— DATA FOR THIS TASK —
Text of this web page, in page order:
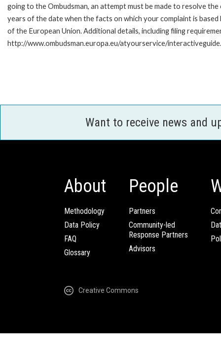
going to the Ombudsman, an attempt must be made to resolve
years of the date when the facts on which your complaint is
of the European Union. Additional details, including filing
http://www.ombudsman.europa.eu/atyourservice/
Want to receive news and
About
Methodology
Data Policy
FAQ
Glossary
People
Partners
Community-led
Response Partners
Advisors
Creative Commons
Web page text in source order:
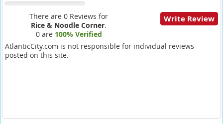
There are 0 Reviews for
Rice & Noodle Corner.
0 are 100% Verified
Write Review
AtlanticCity.com is not responsible for individual reviews
posted on this site.
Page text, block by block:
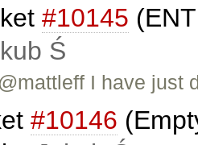
#10145
Ś
I have
#10146
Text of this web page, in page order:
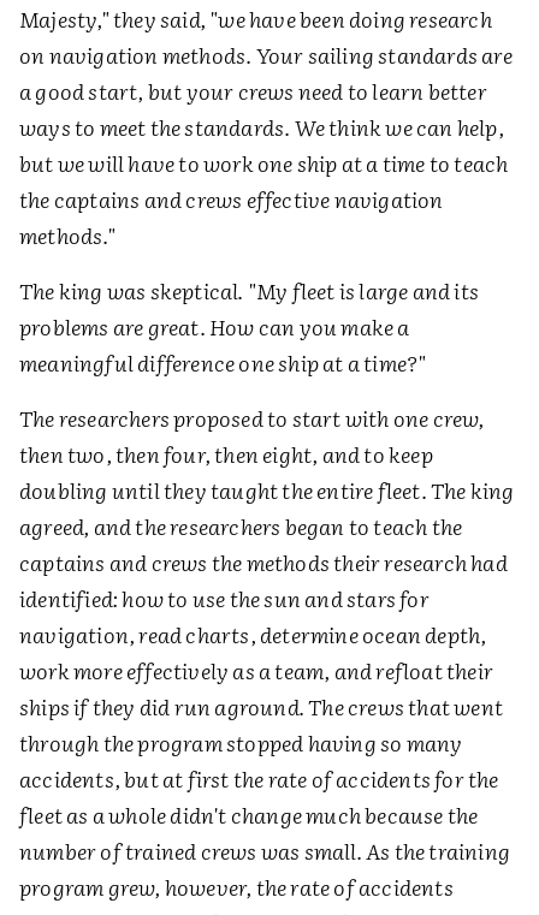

— WHAT IS BEING ASKED —
Please repeat everything in the data above except the pictures, exactly as it reads.

— SOLVED EXERCISE —
Text of this web page, in page order:
going to the Ombudsman, an attempt must be made to resolve
years of the date when the facts on which your complaint is
of the European Union. Additional details, including filing
http://www.ombudsman.europa.eu/atyourservice/
Want to receive news and
About
Methodology
Data Policy
FAQ
Glossary
People
Partners
Community-led
Response Partners
Advisors
Creative Commons
Web page text in source order:
There are 0 Reviews for
Rice & Noodle Corner.
0 are 100% Verified
Write Review
AtlanticCity.com is not responsible for individual reviews
posted on this site.
Page text, block by block:
#10145
Ś
I have
#10146
Text of this web page, in page order:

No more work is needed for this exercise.